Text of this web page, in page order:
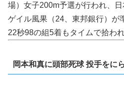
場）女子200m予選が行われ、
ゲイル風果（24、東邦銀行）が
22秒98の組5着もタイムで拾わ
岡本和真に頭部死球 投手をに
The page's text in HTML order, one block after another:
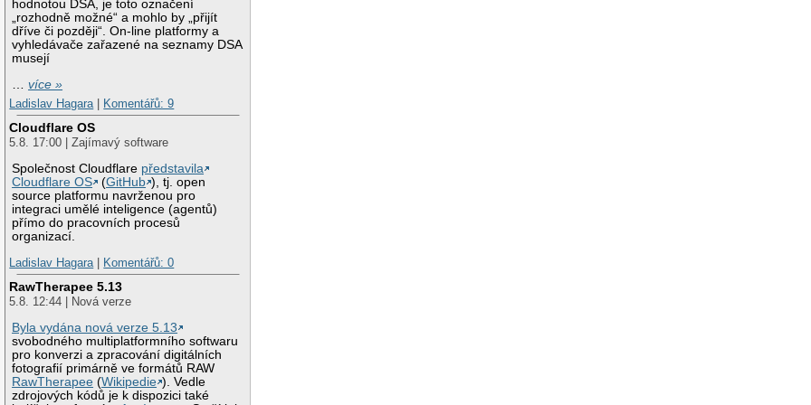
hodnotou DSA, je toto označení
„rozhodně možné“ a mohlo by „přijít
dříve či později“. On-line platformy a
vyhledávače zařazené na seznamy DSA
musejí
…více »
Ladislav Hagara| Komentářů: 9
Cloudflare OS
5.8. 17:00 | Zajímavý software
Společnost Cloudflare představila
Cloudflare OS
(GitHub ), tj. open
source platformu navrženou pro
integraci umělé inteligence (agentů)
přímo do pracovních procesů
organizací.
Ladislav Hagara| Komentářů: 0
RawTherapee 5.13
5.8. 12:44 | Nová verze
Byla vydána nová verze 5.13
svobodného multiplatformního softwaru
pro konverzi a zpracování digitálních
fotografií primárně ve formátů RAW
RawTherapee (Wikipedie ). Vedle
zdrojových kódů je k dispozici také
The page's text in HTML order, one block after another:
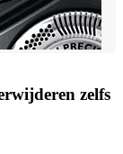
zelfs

**Description of the task:** Return exactly the lines above from the line that has "source platformu navrženou pro" through the line that has "fotografií primárně ve formátů RAW", inclusive, and nothing else.

**Written answer:**
source platformu navrženou pro
integraci umělé inteligence (agentů)
přímo do pracovních procesů
organizací.
Ladislav Hagara| Komentářů: 0
RawTherapee 5.13
5.8. 12:44 | Nová verze
Byla vydána nová verze 5.13
svobodného multiplatformního softwaru
pro konverzi a zpracování digitálních
fotografií primárně ve formátů RAW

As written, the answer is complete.